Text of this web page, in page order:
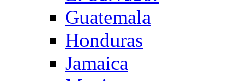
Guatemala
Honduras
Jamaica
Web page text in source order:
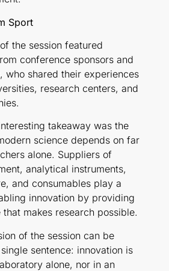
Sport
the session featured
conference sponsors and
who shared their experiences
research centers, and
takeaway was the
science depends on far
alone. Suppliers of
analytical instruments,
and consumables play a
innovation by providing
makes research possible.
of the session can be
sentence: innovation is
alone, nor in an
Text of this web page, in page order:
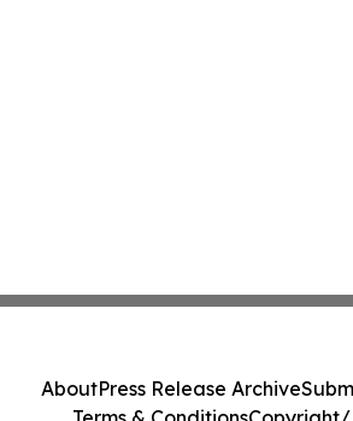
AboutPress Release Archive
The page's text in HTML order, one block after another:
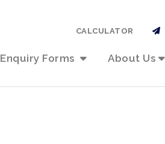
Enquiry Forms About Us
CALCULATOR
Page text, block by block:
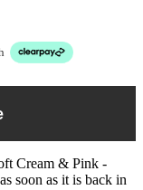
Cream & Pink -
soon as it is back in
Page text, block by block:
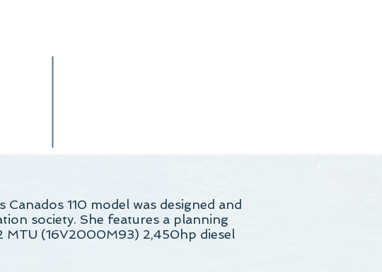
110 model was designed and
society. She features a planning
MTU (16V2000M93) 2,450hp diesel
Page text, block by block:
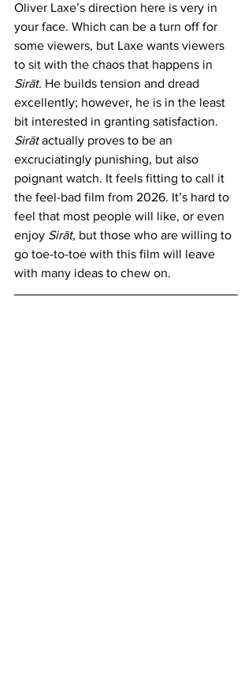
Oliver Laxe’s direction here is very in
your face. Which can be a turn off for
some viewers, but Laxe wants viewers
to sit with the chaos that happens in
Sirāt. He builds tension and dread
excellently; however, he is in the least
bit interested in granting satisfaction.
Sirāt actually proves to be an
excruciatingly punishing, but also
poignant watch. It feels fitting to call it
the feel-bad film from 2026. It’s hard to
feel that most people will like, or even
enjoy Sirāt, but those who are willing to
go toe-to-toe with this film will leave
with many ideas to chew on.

-=-=-

Drop the images; restate the listing exactly.

§ **Answer space**:
Text of this web page, in page order:
Guatemala
Honduras
Jamaica
Web page text in source order:
Sport
the session featured
conference sponsors and
who shared their experiences
research centers, and
takeaway was the
science depends on far
alone. Suppliers of
analytical instruments,
and consumables play a
innovation by providing
makes research possible.
of the session can be
sentence: innovation is
alone, nor in an
Text of this web page, in page order:
AboutPress Release Archive
The page's text in HTML order, one block after another:
Enquiry Forms About Us
CALCULATOR
Page text, block by block:
Cream & Pink -
soon as it is back in
Page text, block by block:
110 model was designed and
society. She features a planning
MTU (16V2000M93) 2,450hp diesel
Page text, block by block:
Oliver Laxe’s direction here is very in
your face. Which can be a turn off for
some viewers, but Laxe wants viewers
to sit with the chaos that happens in
Sirāt. He builds tension and dread
excellently; however, he is in the least
bit interested in granting satisfaction.
Sirāt actually proves to be an
excruciatingly punishing, but also
poignant watch. It feels fitting to call it
the feel-bad film from 2026. It’s hard to
feel that most people will like, or even
enjoy Sirāt, but those who are willing to
go toe-to-toe with this film will leave
with many ideas to chew on.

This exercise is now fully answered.